Exercise details — Work through the material below line by line and say how many lines include the word "single". Only the number, please.
===== Records for processing
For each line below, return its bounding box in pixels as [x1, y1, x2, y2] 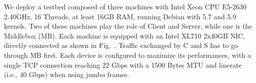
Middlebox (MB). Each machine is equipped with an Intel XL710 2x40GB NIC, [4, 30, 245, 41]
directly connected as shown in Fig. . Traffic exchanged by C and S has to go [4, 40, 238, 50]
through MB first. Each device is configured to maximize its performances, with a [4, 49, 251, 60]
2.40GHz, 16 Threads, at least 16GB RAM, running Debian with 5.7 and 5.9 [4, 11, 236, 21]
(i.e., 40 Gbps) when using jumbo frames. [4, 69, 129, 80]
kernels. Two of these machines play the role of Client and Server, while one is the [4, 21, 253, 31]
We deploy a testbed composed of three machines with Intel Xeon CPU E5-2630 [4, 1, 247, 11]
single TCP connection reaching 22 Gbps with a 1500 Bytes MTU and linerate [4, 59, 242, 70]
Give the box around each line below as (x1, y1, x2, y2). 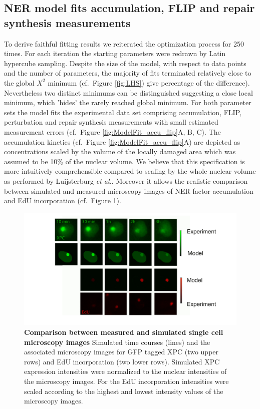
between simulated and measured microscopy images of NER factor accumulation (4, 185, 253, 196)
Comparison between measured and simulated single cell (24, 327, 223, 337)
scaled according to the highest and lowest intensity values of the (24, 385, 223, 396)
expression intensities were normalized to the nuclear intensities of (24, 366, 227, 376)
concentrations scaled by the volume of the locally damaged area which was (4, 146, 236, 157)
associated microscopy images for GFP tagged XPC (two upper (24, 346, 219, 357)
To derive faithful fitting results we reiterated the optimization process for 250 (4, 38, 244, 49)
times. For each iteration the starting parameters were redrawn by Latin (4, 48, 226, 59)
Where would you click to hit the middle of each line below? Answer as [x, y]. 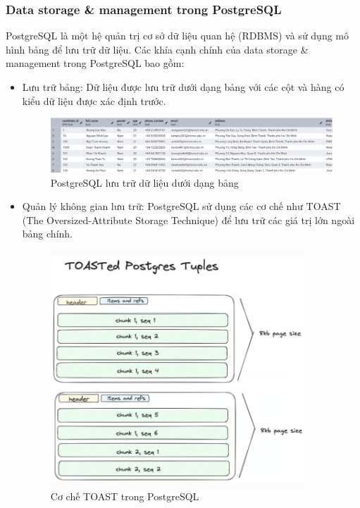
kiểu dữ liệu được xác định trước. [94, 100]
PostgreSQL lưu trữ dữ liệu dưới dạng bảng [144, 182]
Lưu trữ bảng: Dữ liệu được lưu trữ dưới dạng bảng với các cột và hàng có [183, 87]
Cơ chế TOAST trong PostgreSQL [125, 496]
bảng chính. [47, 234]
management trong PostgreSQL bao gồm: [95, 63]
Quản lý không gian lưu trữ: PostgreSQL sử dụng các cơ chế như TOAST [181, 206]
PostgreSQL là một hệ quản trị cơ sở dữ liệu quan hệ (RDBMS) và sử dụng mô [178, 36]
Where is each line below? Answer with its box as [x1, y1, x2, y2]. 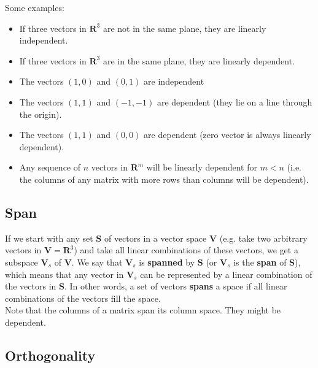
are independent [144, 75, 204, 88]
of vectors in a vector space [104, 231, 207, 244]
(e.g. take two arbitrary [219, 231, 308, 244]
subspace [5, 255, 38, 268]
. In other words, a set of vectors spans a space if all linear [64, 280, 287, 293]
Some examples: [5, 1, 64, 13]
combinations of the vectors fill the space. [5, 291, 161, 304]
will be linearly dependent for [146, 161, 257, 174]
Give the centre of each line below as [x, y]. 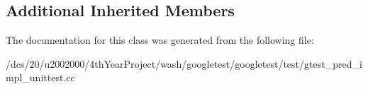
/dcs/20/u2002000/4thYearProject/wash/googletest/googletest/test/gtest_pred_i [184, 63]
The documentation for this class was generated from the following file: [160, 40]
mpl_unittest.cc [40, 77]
==========
===== Records for processing
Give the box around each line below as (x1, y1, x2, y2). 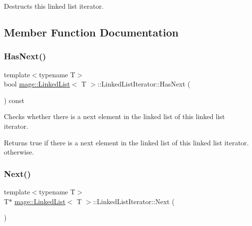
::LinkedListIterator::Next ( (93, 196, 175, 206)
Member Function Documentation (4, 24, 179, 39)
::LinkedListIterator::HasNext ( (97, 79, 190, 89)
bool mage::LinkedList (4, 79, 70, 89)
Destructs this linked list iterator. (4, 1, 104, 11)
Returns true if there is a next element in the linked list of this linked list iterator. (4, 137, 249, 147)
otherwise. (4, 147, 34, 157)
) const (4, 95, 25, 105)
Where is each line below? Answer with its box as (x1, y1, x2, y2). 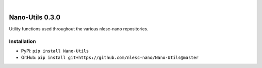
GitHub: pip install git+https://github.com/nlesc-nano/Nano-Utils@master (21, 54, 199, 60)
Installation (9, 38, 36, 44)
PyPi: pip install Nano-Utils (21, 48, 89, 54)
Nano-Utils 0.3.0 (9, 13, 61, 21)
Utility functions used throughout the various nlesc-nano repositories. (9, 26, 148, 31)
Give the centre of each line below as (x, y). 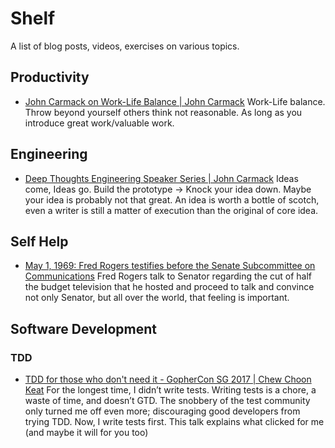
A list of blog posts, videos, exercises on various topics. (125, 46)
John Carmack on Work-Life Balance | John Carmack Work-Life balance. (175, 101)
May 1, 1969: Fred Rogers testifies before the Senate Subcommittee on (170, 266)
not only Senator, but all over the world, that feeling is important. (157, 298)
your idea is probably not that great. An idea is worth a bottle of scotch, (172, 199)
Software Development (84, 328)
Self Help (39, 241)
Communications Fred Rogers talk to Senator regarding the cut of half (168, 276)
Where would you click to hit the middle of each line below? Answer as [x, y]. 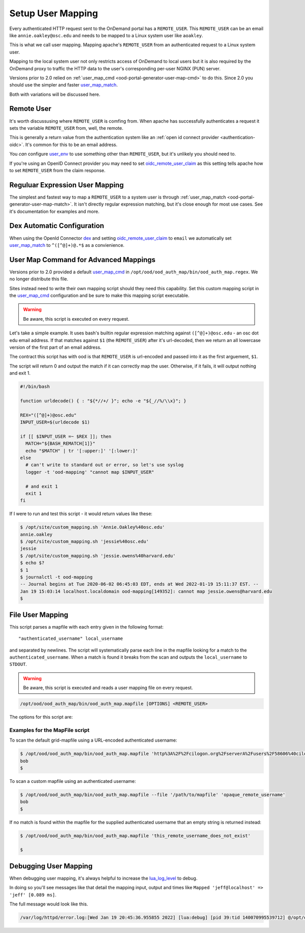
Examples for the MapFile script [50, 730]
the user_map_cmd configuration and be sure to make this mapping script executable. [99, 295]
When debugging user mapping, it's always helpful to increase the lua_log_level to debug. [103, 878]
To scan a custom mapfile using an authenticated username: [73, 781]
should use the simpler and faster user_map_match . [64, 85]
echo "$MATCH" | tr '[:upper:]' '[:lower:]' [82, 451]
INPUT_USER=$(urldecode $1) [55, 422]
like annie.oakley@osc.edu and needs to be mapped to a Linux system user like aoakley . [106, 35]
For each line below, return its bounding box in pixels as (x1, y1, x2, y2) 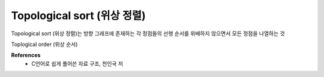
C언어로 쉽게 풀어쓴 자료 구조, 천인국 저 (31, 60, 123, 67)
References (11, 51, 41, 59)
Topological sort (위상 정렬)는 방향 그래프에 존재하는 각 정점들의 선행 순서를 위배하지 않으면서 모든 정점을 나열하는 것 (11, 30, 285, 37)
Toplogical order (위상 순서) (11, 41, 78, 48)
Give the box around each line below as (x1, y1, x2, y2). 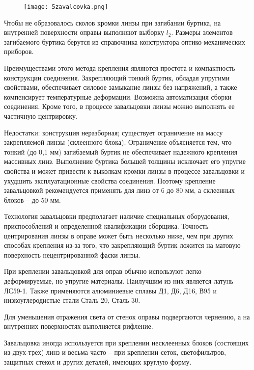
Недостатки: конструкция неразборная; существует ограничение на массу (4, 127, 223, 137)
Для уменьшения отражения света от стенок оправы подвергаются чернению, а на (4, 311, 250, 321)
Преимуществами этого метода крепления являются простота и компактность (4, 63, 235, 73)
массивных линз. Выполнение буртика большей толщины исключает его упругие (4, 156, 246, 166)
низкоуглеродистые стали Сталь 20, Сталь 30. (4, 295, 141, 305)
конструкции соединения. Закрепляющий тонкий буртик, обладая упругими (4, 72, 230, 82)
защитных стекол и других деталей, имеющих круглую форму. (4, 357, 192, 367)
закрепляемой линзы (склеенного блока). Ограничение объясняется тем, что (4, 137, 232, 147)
==========
===== Records for processing
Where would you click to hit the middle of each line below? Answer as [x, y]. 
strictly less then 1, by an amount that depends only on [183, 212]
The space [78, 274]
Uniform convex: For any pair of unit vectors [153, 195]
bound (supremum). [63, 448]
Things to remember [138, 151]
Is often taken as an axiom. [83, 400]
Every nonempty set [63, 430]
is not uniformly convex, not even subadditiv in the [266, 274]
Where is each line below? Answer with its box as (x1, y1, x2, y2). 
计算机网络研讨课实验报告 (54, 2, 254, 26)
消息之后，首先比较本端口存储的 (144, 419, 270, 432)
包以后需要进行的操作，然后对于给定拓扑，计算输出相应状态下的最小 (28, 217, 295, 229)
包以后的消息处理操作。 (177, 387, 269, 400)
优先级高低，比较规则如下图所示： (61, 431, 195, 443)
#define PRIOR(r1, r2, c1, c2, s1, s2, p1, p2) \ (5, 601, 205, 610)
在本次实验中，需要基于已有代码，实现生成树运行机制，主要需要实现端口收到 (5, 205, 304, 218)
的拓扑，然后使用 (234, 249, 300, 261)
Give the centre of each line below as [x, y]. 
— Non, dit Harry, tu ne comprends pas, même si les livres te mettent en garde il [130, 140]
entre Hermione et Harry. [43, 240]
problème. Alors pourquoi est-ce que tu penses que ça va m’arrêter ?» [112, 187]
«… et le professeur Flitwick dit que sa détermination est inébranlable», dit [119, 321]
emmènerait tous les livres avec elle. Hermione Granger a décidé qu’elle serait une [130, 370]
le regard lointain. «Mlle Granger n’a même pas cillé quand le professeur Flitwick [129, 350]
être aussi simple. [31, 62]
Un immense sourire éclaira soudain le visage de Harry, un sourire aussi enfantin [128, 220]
==========
Exercise output — 2